2Electrical Engineering Department, State Polytechnic Jakarta, Indonesia

Email address:

mutiar.tiar@gmail.com

*Corresponding author

To cite this article:

Mutiar, Siswandi, Marniati, Y. ., Nurhaida, & Monika, D. . (2022). Testing of Deliver Active Power for Operation Sub–Sync and Super-Sync on Doubly Fed Induction Generator Applied in Wind Turbine . International Journal of Research in Vocational Studies (IJRVOCAS), 2(3), 71–

77. https://doi.org/10.53893/ijrvocas.v2i3.152

Received: November 29, 2022; Accepted: December 12, 2022; Published: December 27, 2022

Abstract:

Technology developments related to the renewable energy industry are increasing, one example of wind power generation technology which has several relationship configurations with generator. This system configuration is known a wind generator with a DFIG (Double Fed Induction Generator). This system can supply active power from the induction generator stator connected directly to the network while the rotor is connected to the network through a back to back converter.
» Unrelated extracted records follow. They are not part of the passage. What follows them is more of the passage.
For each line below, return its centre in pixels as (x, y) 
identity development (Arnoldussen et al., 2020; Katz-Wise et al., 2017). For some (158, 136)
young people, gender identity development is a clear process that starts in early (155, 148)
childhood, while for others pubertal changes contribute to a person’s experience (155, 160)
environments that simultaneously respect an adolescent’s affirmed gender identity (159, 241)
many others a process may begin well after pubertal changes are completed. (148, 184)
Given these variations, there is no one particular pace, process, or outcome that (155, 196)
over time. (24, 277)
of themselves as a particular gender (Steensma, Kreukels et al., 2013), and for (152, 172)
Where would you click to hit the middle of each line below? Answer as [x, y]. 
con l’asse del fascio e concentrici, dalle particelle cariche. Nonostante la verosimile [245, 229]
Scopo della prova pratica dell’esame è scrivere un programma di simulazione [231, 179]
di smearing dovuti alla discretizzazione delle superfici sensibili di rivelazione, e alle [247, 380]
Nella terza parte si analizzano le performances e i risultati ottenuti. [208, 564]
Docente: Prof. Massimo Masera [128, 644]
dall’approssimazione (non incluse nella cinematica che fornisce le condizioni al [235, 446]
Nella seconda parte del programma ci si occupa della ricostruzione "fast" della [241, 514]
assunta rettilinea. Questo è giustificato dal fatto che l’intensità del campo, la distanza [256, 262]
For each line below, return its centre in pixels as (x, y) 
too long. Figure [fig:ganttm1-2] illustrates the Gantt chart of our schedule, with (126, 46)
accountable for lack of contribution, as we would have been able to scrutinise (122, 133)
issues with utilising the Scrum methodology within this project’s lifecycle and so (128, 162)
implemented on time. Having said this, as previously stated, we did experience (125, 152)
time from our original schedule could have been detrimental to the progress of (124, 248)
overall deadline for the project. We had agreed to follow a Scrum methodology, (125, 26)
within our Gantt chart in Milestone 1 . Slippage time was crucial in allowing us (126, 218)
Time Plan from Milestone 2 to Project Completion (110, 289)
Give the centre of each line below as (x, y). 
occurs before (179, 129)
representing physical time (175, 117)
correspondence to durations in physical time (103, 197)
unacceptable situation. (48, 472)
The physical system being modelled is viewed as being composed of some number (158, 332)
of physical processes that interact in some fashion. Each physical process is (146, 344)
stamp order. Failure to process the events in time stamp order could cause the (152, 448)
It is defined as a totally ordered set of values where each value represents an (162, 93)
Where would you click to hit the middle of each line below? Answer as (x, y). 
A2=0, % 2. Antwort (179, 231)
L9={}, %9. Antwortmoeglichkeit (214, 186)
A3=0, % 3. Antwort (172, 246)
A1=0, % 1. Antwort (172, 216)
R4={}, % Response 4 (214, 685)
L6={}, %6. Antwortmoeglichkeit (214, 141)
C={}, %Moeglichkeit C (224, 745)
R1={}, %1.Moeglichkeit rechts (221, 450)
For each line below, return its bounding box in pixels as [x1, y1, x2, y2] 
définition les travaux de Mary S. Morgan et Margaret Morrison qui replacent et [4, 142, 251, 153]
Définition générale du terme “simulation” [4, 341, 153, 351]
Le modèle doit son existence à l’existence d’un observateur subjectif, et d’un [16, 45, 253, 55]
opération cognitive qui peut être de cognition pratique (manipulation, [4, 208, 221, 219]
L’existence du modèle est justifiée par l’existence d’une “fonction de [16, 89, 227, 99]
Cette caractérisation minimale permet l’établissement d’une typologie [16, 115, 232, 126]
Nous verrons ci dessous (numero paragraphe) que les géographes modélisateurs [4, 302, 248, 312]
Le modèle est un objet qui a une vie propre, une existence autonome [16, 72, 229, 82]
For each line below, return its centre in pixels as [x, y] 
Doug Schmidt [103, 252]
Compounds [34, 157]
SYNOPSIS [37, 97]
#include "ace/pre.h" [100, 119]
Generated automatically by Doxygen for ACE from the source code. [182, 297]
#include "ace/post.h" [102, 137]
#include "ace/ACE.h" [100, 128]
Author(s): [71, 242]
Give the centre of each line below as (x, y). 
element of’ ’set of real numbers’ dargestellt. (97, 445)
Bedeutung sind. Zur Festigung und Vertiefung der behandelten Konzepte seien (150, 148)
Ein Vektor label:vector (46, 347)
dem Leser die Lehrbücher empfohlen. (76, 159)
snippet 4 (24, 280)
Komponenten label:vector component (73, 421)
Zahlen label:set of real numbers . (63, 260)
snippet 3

The operation of the double feeder induction generator (DFIG) consists of two conditions, the first condition is super-synchronous where power will be transmitted from the rotor through the converter to the network and the second condition is sub-synchronous where the rotor will absorb power from the network through the converter. This research was conducted to determine the active power distribution in two operating conditions of a double feeder induction generator. Generator power delivery increases for sub-synchronous and super-synchronous operation when active MSC increases from 10% to 60% and generator speed is constant.

For a changing speed and a constant active MSC, constant power distribution from the generator (PDFIG) is obtained.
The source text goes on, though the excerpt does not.